Many prairie grasses and forbs are used by a variety of pollinators as egg laying and overwintering sites, and provide abundant seeds eaten by birds and other animals through the fall and winter. But tallgrass prairies are some of the most endangered ecological communities in Canada, with approximately 1 percent of their original extent remaining. Tallgrass Ontario reports that tallgrass communities once covered a significant part of southern Ontario's landscape. Owing to degradation and destruction through agriculture, urban development, invasion by non-native species, and mismanagement, less than 3 percent of the original extent remains in our region, with most remnants existing in small, isolated patches.

Sebastian Irazuzta is a 3rd year PhD student at McMaster University. His research focuses on the interaction between bees as pollinators and native plant species. He is particularly interested in how bees recolonize restored native tallgrass prairie habitat.

Sebastian explains that one reason we see so many bee species in tallgrass prairies is that the clumping grasses create a heterogeneous mix of exposed soil and dense vegetation, which are ideal for many ground nesting bee species. “The need for such habitat is a big concern since urban lawns and gardens may provide flowers but not bare ground nesting areas. Good bee habitat has to have both food sources and nesting sites” Sebastian explains.
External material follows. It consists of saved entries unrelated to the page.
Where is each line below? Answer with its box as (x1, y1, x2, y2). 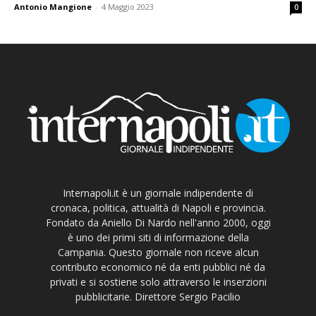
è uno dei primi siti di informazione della (67, 230, 249, 244)
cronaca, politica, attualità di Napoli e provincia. (50, 200, 266, 214)
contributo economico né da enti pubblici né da (51, 260, 265, 274)
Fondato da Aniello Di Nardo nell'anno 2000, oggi (45, 215, 271, 229)
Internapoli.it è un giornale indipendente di (63, 186, 253, 200)
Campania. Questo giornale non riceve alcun (57, 245, 259, 259)
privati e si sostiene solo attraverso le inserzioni (49, 274, 267, 288)
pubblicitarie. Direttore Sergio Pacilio (75, 289, 241, 303)
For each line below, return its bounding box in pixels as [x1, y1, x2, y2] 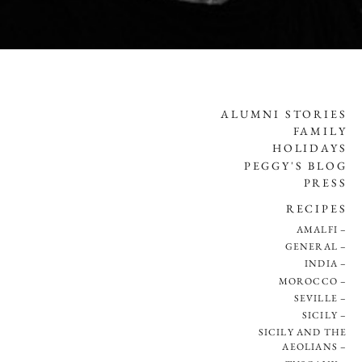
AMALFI [296, 222, 339, 236]
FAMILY [293, 124, 347, 139]
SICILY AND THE [258, 326, 347, 339]
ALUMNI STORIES [221, 106, 347, 121]
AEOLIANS [282, 340, 339, 354]
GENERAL [284, 240, 339, 254]
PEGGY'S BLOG [243, 158, 347, 173]
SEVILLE [293, 291, 339, 305]
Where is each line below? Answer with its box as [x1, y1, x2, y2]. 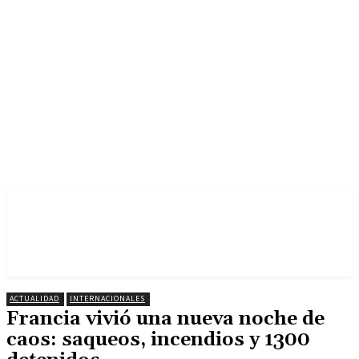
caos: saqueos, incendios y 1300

At the McMaster forest where Sebastian carries out his research, they are working to restore natural habitat. McMaster University has owned a property on Lower Lions Club road for 50 years—a chunk of land originally a farm sold to developers, who sold it to Mac.  In the process developers had scraped a lot of topsoil off: “Now we have a very flat field of mostly clay, which hold water in the spring and then bakes hard in the summer sun. This is not conducive to growing much,” Sebastian says.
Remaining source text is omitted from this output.